▸ **WHAT NEEDS TO BE DONE**
Pull every line with the word "branches" out of the entries below.
------------------------------------------------
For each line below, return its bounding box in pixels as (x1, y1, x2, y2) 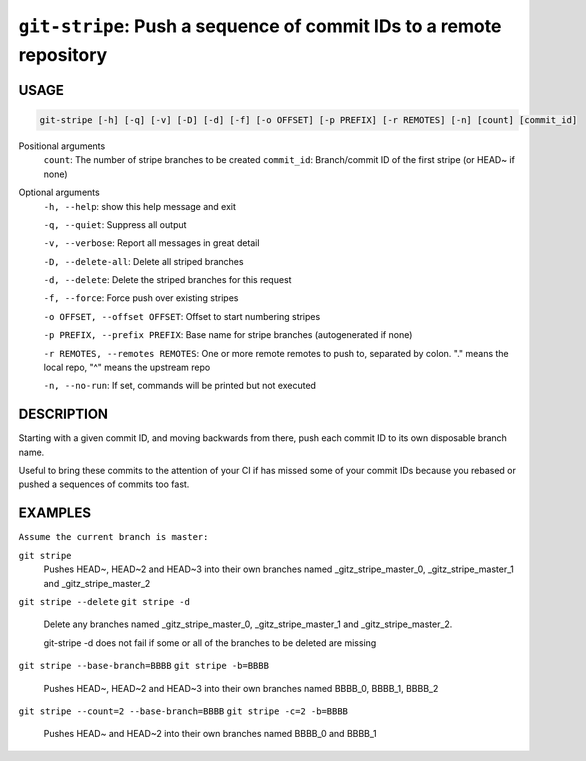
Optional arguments (18, 186, 100, 199)
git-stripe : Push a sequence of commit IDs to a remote (18, 15, 502, 37)
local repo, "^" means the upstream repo (43, 361, 211, 374)
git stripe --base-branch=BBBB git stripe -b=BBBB (18, 660, 270, 672)
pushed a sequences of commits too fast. (18, 478, 190, 490)
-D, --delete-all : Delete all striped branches (43, 255, 244, 267)
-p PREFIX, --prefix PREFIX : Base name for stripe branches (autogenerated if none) (43, 329, 413, 341)
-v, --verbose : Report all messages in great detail (43, 237, 260, 249)
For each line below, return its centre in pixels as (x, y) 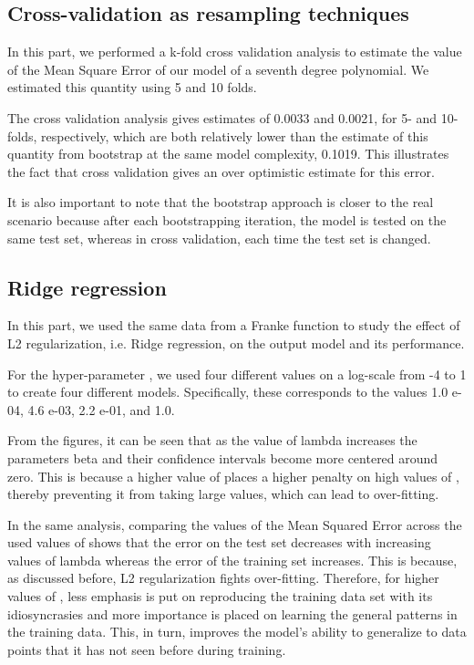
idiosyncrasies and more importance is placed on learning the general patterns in (232, 613)
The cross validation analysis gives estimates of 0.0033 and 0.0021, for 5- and (222, 117)
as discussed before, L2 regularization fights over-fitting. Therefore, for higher (223, 578)
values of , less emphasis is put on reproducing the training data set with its (220, 596)
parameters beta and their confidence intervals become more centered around (223, 457)
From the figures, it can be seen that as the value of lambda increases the (212, 440)
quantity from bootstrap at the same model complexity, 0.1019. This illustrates (228, 154)
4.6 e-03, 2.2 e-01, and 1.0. (101, 409)
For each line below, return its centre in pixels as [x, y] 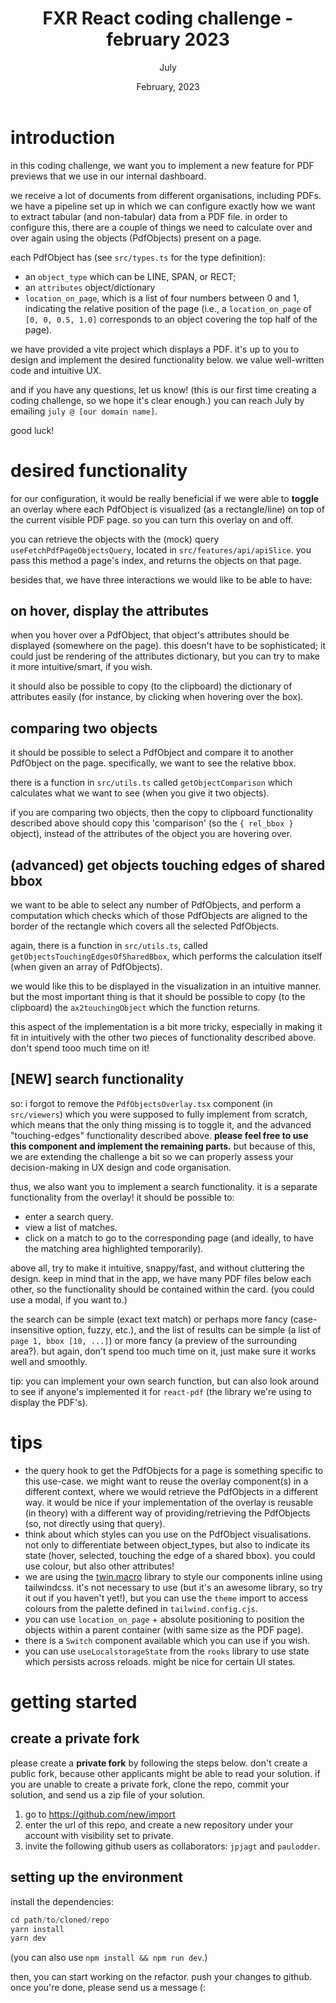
------------------------------------------------
▸ **EXERCISE OUTPUT**
-D, --delete-all : Delete all striped branches (43, 255, 244, 267)
-p PREFIX, --prefix PREFIX : Base name for stripe branches (autogenerated if none) (43, 329, 413, 341)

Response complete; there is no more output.